Vaccination Act 1867
- Parliament of the United Kingdom
- Long title: An Act to consolidate and amend the Laws relating to Vaccination.
- Citation: 30 & 31 Vict. c. 84
- Territorial extent: England and Wales

Dates
- Royal assent: 12 August 1867
- Commencement: 1 January 1868
- Repealed: 5 July 1948

Other legislation
- Amends: See § Repealed enactments
- Repeals/revokes: See § Repealed enactments
- Amended by: Vaccination Act 1871; Vaccination Act 1874; Vaccination Act 1898; Vaccination Act 1907;
- Repealed by: National Health Service Act 1946

Status: Repealed

Text of statute as originally enacted

= Vaccination Act 1867 =

Act of the Parliament of the United Kingdom

The Vaccination Act 1867 (30 & 31 Vict.. c. 84) was an act of the Parliament of the United Kingdom that consolidated enactments related to compulsory smallpox vaccination in England and Wales.

== Provisions ==
=== Repealed enactments ===
Section 1 of the act repealed 6 enactments, listed in that section. The repeal did not affect the divisions and districts of unions and parishes previously made, or any contracts under the repealed statutes then in force, or any acts and proceedings duly commenced under those statutes and not then completed, or any liabilities and responsibilities incurred under them, all of which remained in as full force as if the statutes had not been repealed, unless inconsistent with the provisions of the act.

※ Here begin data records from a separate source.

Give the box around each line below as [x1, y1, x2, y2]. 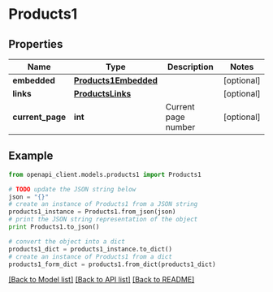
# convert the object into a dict [8, 237, 126, 246]
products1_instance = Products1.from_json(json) [8, 208, 176, 216]
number [165, 122, 196, 132]
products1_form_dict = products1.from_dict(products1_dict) [8, 260, 217, 268]
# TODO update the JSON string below [8, 185, 136, 193]
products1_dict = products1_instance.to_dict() [8, 245, 173, 253]
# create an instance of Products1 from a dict [8, 252, 173, 260]
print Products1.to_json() [8, 223, 100, 231]
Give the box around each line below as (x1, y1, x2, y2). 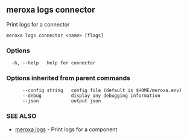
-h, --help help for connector (11, 60, 96, 66)
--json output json (22, 98, 101, 104)
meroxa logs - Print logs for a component (14, 126, 118, 133)
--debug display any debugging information (22, 93, 161, 99)
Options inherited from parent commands (6, 74, 131, 82)
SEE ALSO (6, 112, 37, 120)
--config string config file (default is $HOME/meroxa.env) (22, 87, 182, 94)
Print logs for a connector (6, 20, 70, 28)
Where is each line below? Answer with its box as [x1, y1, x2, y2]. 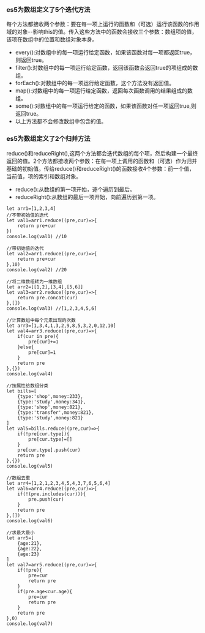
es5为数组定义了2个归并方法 [6, 135, 91, 143]
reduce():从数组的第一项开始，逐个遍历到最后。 [15, 185, 136, 193]
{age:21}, [17, 540, 43, 546]
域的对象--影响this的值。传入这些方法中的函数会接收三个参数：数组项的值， [6, 28, 198, 36]
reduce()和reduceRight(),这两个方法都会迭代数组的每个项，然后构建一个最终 [6, 149, 198, 157]
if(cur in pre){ [17, 333, 59, 339]
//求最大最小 [6, 530, 35, 536]
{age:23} [17, 551, 40, 557]
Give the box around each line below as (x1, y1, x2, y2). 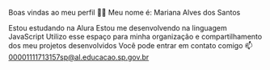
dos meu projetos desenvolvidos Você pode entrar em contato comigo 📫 (8, 41, 253, 50)
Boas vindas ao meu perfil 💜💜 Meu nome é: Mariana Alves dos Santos (8, 8, 241, 17)
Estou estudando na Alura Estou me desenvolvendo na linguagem (8, 23, 228, 32)
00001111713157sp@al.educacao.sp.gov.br (8, 52, 150, 62)
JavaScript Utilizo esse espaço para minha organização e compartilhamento (8, 32, 263, 41)
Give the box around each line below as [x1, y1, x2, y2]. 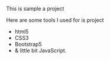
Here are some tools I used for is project [6, 17, 105, 23]
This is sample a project [6, 5, 64, 12]
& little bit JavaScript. [14, 47, 67, 54]
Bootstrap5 [14, 41, 43, 48]
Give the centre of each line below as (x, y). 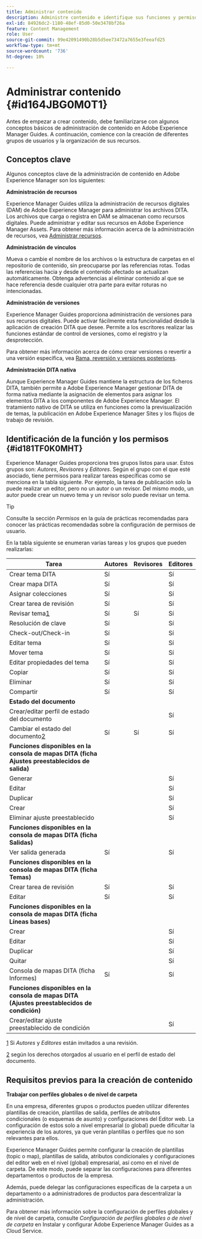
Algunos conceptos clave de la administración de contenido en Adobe (93, 174)
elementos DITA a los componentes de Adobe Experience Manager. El (93, 401)
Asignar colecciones (38, 594)
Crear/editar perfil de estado (50, 711)
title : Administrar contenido (44, 12)
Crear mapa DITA (34, 584)
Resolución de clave (38, 623)
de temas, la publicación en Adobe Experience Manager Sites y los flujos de (100, 414)

| Citation | Short title | Description | Extent of repeal |
|---|---|---|---|
| 3 & 4 Vict. c. 29 | Vaccination Act 1840 | An Act to extend the Practice of Vaccination. | The whole act. |
| 4 & 5 Vict. c. 32 | Vaccination Act 1841 | An Act to amend an Act to extend the Practice of Vaccination. | The whole act. |
| 16 & 17 Vict. c. 100 | Vaccination Act 1853 | An Act further to extend and make compulsory the Practice of Vaccination. | The whole act. |
| 21 & 22 Vict. c. 25 | Births and Deaths Registration Act 1858 | An Act to amend the Act concerning Non-parochial Registers, and the Acts for Marriages, and for registering Births, Deaths, and Marriages, in England, and concerning Vaccination. | Section 7. |
| 21 & 22 Vict. c. 97 | Public Health Act 1858 | An Act for vesting in the Privy Council certain Powers for the Protection of the Public Health. | Section 2. |
| 24 & 25 Vict. c. 59 | Vaccination Acts Amendment Act 1861 | An Act to facilitate Proceedings before Justices under the Acts relating to Vaccination. | The whole act. |

== Subsequent developments ==
The act was substantially amended by later legislation, including the Vaccination Act 1871 (34 & 35 Vict. c. 98), the Vaccination Act 1874 (37 & 38 Vict. c. 75), the Vaccination Act 1898 (61 & 62 Vict. c. 49), which introduced a conscience clause allowing parents to obtain exemption from vaccination, and the Vaccination Act 1907 (7 Edw. 7. c. 31). The whole act was repealed by section 76 of, and part II of the tenth schedule to, the National Health Service Act 1946 (9 & 10 Geo. 6. c. 81), which came into force on 5 July 1948.